One evening they were taking a walk in the poplar avenue. She almost hung on his shoulder, hardly uttering a word. She was suffering from one of her mysterious attacks and replied curtly to whatever he said.

„The nurse says that little Olga was coughing in the night. Don’t you think we ought to send for the doctor to-morrow?“ he asked.

„I’ve given her a warm drink and will not let her go for a walk to-morrow, and then we shall see!“ she replied monotonously.

They walked to the end of the avenue in silence.

„Why haven’t you answered your friend Sonia’s letter?“ he asked. „I kept waiting and nearly missed the post. It’s her third letter you’ve left unanswered“.

„Yes, I want to forget her as quickly as possible“, she said, and fell silent.

„I gave Bichurin your regards“, Andrey began again. „He’s in love with you, you know, so I thought it might comfort him a little for his wheat not arriving in time“.

She smiled dryly.

„Yes, you’ve told me“, she said indifferently.

„What is it? Are you sleepy?“ he asked.

Her heart missed a beat, as it did every time he began asking her questions that affected her closely.

„Not yet“, she answered with feigned cheerfulness. „Why?“

„You’re not feeling ill?“ he asked again.

„No. What makes you think so?“

„Well, then, you must be bored!“

She pressed his shoulder tightly with both her hands.
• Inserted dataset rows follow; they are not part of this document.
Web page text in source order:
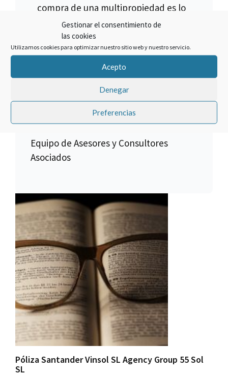
Gestionar el consentimiento de
las cookies
Utilizamos cookies para optimizar nuestro sitio web y nuestro servicio.
Acepto
Denegar
Preferencias
compra de una multipropiedad es lo
que hacemos, pero no todos los
créditos son anulables, para ello es
necesario verificar toda la
documentación.
El equipo jurídico de Asesores y
Consultores Asociados le dará el mejor
asesoramiento. Conocenos.
Equipo de Asesores y Consultores
Asociados
Póliza Santander Vinsol SL Agency Group 55 Sol
SL
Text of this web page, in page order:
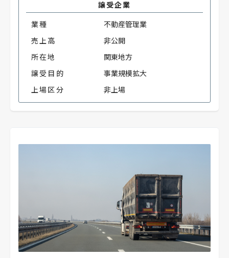
譲受企業
業種
不動産管理業
売上高
非公開
所在地
関東地方
譲受目的
事業規模拡大
上場区分
非上場
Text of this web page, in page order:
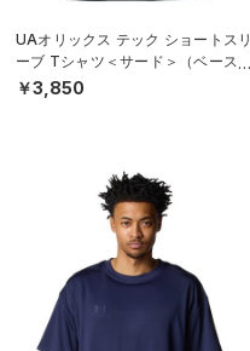
UAオリックス テック ショートスリ
ーブ Tシャツ＜サード＞（ベースボ
ール/UNISEX）
￥3,850
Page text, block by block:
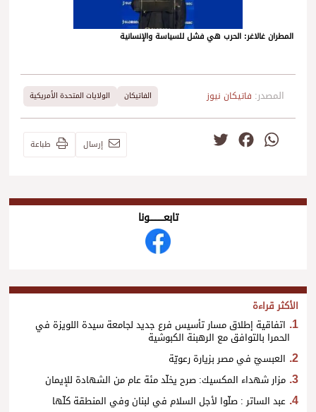
المطران غالاغر: الحرب هي فشل للسياسة والإنسانية
المصدر: فاتيكان نيوز الفاتيكان الولايات المتحدة الأمريكية
WhatsApp
Facebook إرسال طباعة
تابعــــــــــونا
الأكثر قراءة
اتفاقية إطلاق مسار تأسيس فرع جديد لجامعة سيدة اللويزة في
الحمرا بالتوافق مع الرهبنة الكبوشية
العبسيّ في مصر بزيارة رعويّة
مزار شهداء المكسيك: صرح يخلّد مئة عام من الشهادة للإيمان
عبد الساتر : صلّوا لأجل السلام في لبنان وفي المنطقة كلّها
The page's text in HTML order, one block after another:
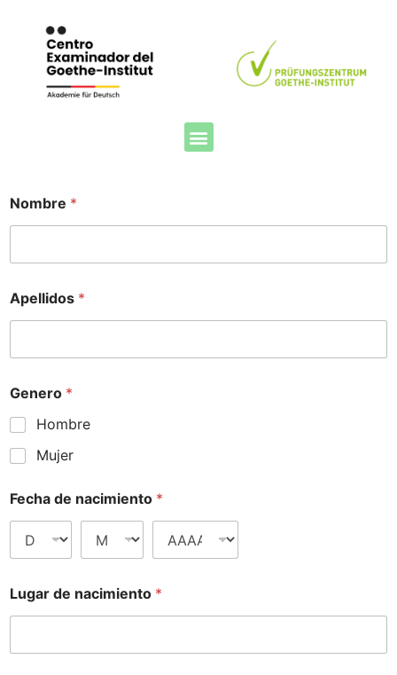
Nombre *
Apellidos *
Genero *
Hombre
Mujer
Fecha de nacimiento *
Lugar de nacimiento *
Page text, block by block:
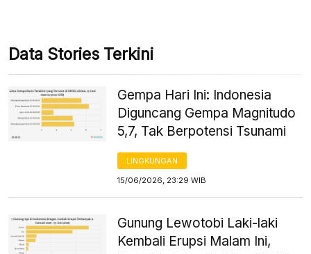
Data Stories Terkini
Gempa Hari Ini: Indonesia
Diguncang Gempa Magnitudo
5,7, Tak Berpotensi Tsunami
LINGKUNGAN
15/06/2026, 23:29 WIB
Gunung Lewotobi Laki-laki
Kembali Erupsi Malam Ini,
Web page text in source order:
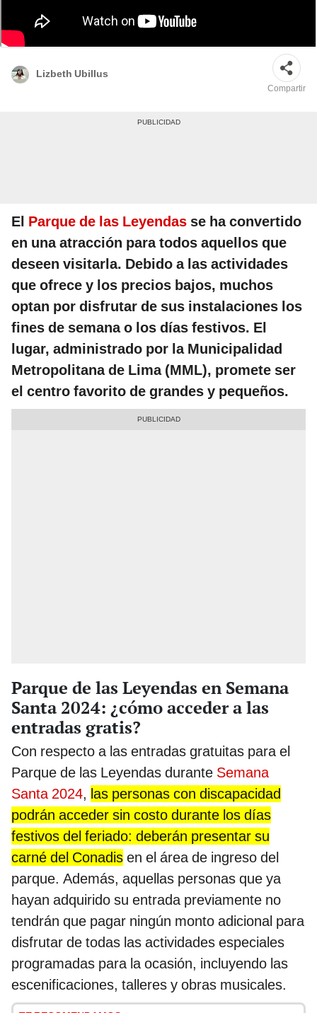
Parque de las Leyendas ha preparado una programación especial por
Semana Santa. Foto: composición LR/Difusión
Lizbeth Ubillus
Compartir
El Parque de las Leyendas se ha convertido
en una atracción para todos aquellos que
deseen visitarla. Debido a las actividades
que ofrece y los precios bajos, muchos
optan por disfrutar de sus instalaciones los
fines de semana o los días festivos. El
lugar, administrado por la Municipalidad
Metropolitana de Lima (MML), promete ser
el centro favorito de grandes y pequeños.
Parque de las Leyendas en Semana
Santa 2024: ¿cómo acceder a las
entradas gratis?
Con respecto a las entradas gratuitas para el
Parque de las Leyendas durante Semana
Santa 2024, las personas con discapacidad
podrán acceder sin costo durante los días
festivos del feriado: deberán presentar su
carné del Conadis en el área de ingreso del
parque. Además, aquellas personas que ya
hayan adquirido su entrada previamente no
tendrán que pagar ningún monto adicional para
disfrutar de todas las actividades especiales
programadas para la ocasión, incluyendo las
escenificaciones, talleres y obras musicales.
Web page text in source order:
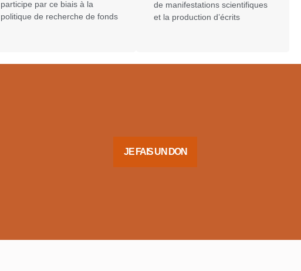
participe par ce biais à la
politique de recherche de fonds
de manifestations scientifiques
et la production d’écrits
JE FAIS UN DON
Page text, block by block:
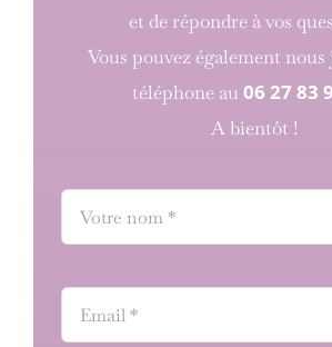
et de répondre à vos
Vous pouvez également
téléphone au 06 27 83
A bientôt !
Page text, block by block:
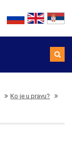
Ko je u pravu?
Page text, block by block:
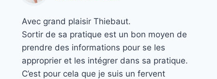
Avec grand plaisir Thiebaut.
Sortir de sa pratique est un bon moyen de
prendre des informations pour se les
approprier et les intégrer dans sa pratique.
C’est pour cela que je suis un fervent
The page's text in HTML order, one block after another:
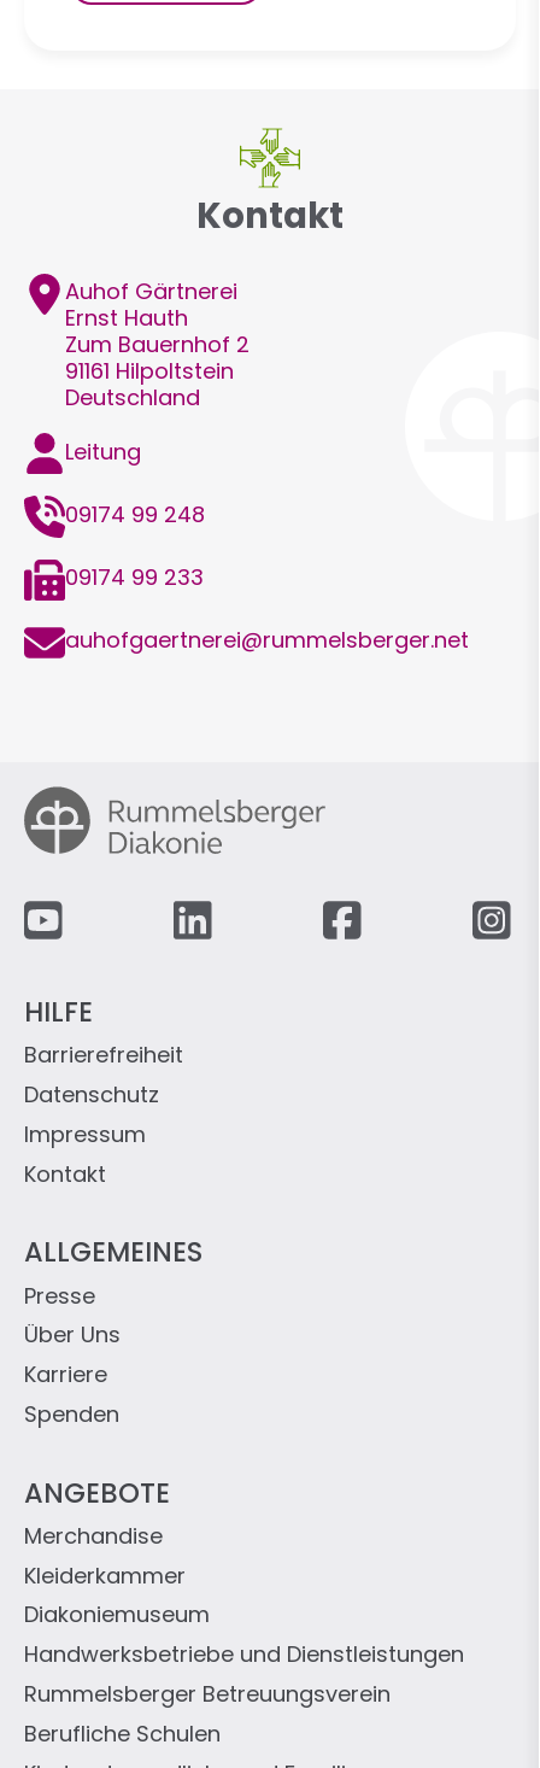
Kontakt
Adresse
Auhof Gärtnerei
Ernst Hauth
Zum Bauernhof 2
91161 Hilpoltstein
Deutschland
Funktion
Leitung
Telefon09174 99 248
Telefax09174 99 233
E-
Mail
auhofgaertnerei@rummelsberger.net
Fußzeile
ANGEBOTE
Berufliche Schulen
Rummelsberger Betreuungsverein
Handwerksbetriebe und Dienstleistungen
Diakoniemuseum
Kleiderkammer
Merchandise
ALLGEMEINES
Spenden
Karriere
Über Uns
Presse
HILFE
Kontakt
Impressum
Datenschutz
Barrierefreiheit
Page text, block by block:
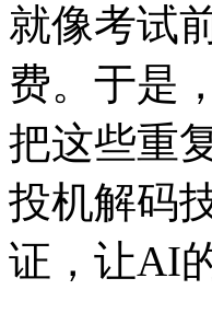
就像考试
费。于是
把这些重
投机解码技
证，让
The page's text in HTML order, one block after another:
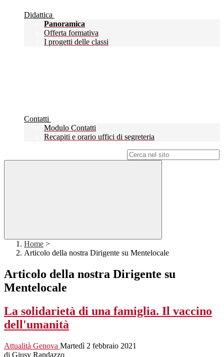
Didattica
Panoramica
Offerta formativa
I progetti delle classi
Contatti
Modulo Contatti
Recapiti e orario uffici di segreteria
Home >
Articolo della nostra Dirigente su Mentelocale
Articolo della nostra Dirigente su
Mentelocale
La solidarietà di una famiglia. Il vaccino
dell'umanità
Attualità Genova Martedì 2 febbraio 2021
di Giusy Randazzo
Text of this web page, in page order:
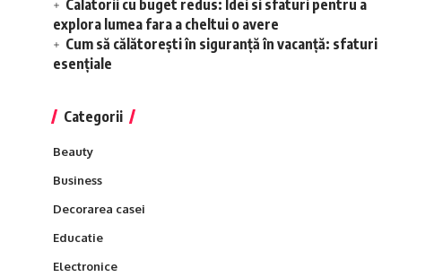
Calatorii cu buget redus: Idei si sfaturi pentru a
explora lumea fara a cheltui o avere
Cum să călătorești în siguranță în vacanță: sfaturi
esențiale
Categorii
Beauty
Business
Decorarea casei
Educatie
Electronice
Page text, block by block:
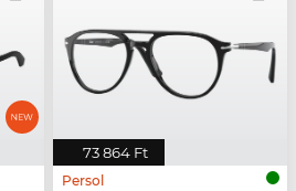
73 864 Ft
Persol
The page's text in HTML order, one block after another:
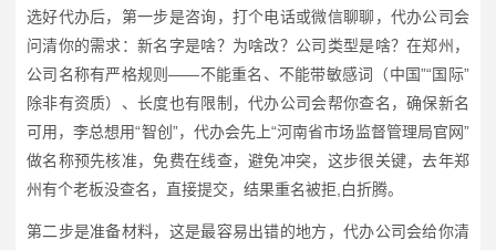
选好代办后，第一步是咨询，打个电话或微信聊聊，代办公司会
问清你的需求：新名字是啥？为啥改？公司类型是啥？在郑州，
公司名称有严格规则——不能重名、不能带敏感词（中国”“国际”
除非有资质）、长度也有限制，代办公司会帮你查名，确保新名
可用，李总想用“智创”，代办会先上“河南省市场监督管理局官网”
做名称预先核准，免费在线查，避免冲突，这步很关键，去年郑
州有个老板没查名，直接提交，结果重名被拒,白折腾。
第二步是准备材料，这是最容易出错的地方，代办公司会给你清
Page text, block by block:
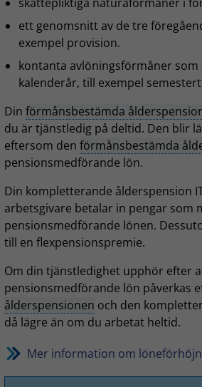
ett genomsnitt av de tre
exempel provision.
kontanta avlöningsförmåner
kalenderår, till exempel
Din förmånsbestämda
du är tjänstledig på deltid. Den blir
eftersom den förmånsbestämda
pensionsmedförande lön.
Din kompletterande ålderspension
arbetsgivare betalar in pengar som
pensionsmedförande lönen.
till en flexpensionspremie.
Om din tjänstledighet upphör efter
pensionsmedförande lön påverkas
ålderspensionen och den
då lägre än om du arbetat heltid.
Mer information om
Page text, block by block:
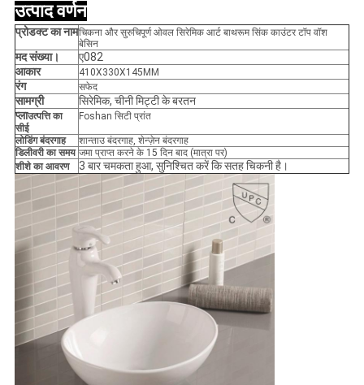
उत्पाद वर्णन
प्रोडक्ट का नामचिकना और सुरुचिपूर्ण ओवल सिरेमिक आर्ट बाथरूम सिंक काउंटर टॉप वॉश
बेसिन
मद संख्या।
ए082
आकार
410X330X145MM
रंग सफेद
सामग्री
सिरेमिक, चीनी मिट्टी के बरतन
प्लाउत्पत्ति का
सीई
Foshan सिटी प्रांत
लोडिंग बंदरगाह
शान्ताउ बंदरगाह, शेन्ज़ेन बंदरगाह
डिलीवरी का समय जमा प्राप्त करने के 15 दिन बाद (मात्रा पर)
शीशे का आवरण
3 बार चमकता हुआ, सुनिश्चित करें कि सतह चिकनी है।
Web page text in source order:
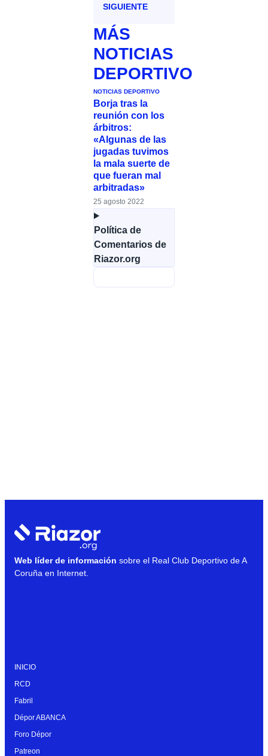
SIGUIENTE
MÁS
NOTICIAS
DEPORTIVO
NOTICIAS DEPORTIVO
Borja tras la
reunión con los
árbitros:
«Algunas de las
jugadas tuvimos
la mala suerte de
que fueran mal
arbitradas»
25 agosto 2022
Política de
Comentarios de
Riazor.org
Web líder de información sobre el Real Club Deportivo de A
Coruña en Internet.
INICIO
RCD
Fabril
Dépor ABANCA
Foro Dépor
Patreon
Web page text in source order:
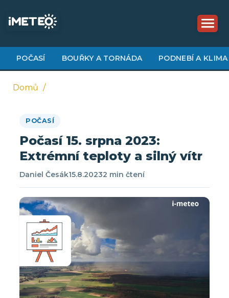
obsahu
POČASÍ BOUŘKY A TORNÁDA PODNEBÍ A KLIMA
navigace
Domů
POČASÍ
Počasí 15. srpna 2023:
Extrémní teploty a silný vítr
Daniel Česák15.8.20232 min čtení
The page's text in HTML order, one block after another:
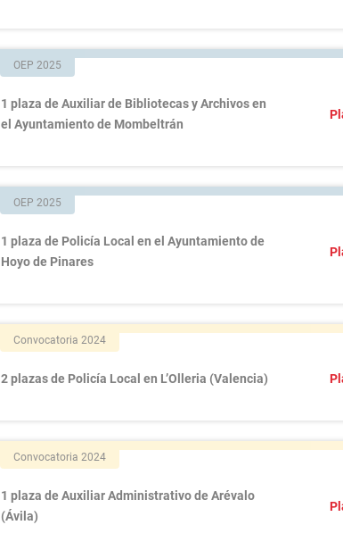
OEP 2025
1 plaza de Auxiliar de Bibliotecas y Archivos en
el Ayuntamiento de Mombeltrán
OEP 2025
1 plaza de Policía Local en el Ayuntamiento de
Hoyo de Pinares
Convocatoria 2024
2 plazas de Policía Local en L’Olleria (Valencia)
Convocatoria 2024
1 plaza de Auxiliar Administrativo de Arévalo
(Ávila)
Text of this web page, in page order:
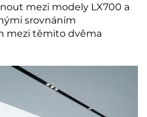
mezi modely LX700 a
srovnáním
mezi těmito dvěma
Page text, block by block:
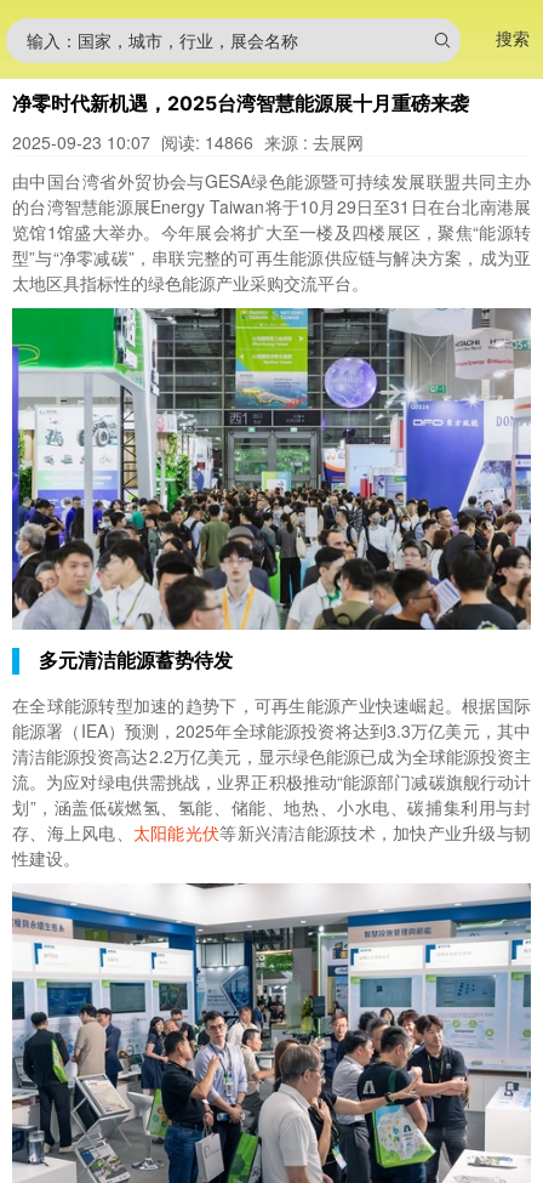
输入：国家，城市，行业，展会名称 搜索
净零时代新机遇，2025台湾智慧能源展十月重磅来袭
2025-09-23 10:07 阅读: 14866 来源 : 去展网
由中国台湾省外贸协会与GESA绿色能源暨可持续发展联盟共同主办
的台湾智慧能源展Energy Taiwan将于10月29日至31日在台北南港展
览馆1馆盛大举办。今年展会将扩大至一楼及四楼展区，聚焦“能源转
型”与“净零减碳”，串联完整的可再生能源供应链与解决方案，成为亚
太地区具指标性的绿色能源产业采购交流平台。
多元清洁能源蓄势待发
在全球能源转型加速的趋势下，可再生能源产业快速崛起。根据国际
能源署（IEA）预测，2025年全球能源投资将达到3.3万亿美元，其中
清洁能源投资高达2.2万亿美元，显示绿色能源已成为全球能源投资主
流。为应对绿电供需挑战，业界正积极推动“能源部门减碳旗舰行动计
划”，涵盖低碳燃氢、氢能、储能、地热、小水电、碳捕集利用与封
存、海上风电、 太阳能光伏等新兴清洁能源技术，加快产业升级与韧
性建设。
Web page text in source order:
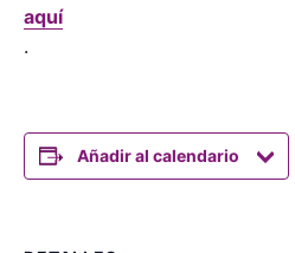
aquí
.
Añadir al calendario

„No, no!“ she declared in an exaggeratedly cheerful voice, which certainly sounded rather bored.

He led her out of the avenue and turned her face to the moonlight.

„Look at me!“ he said, gazing intently into her eyes. „One might think that you were – unhappy! Your eyes are so strange to-day, and not only to-day – What is the matter with you, Olga?“

He put his arm round her waist and took her back into the avenue.

„You know“, she said, trying to laugh, „I’m famished!“

„Don’t tell stories! I don’t like it!“ he added, with feigned severity.

„Unhappy!“ she repeated, reproachfully, stopping him in the avenue. „Yes, I am unhappy because – I am too happy!“ she concluded in such a soft and tender voice that he kissed her.

She grew bolder. The assumption, though made light-heartedly and in jest, that she was unhappy, unexpectedly made her wish to speak frankly.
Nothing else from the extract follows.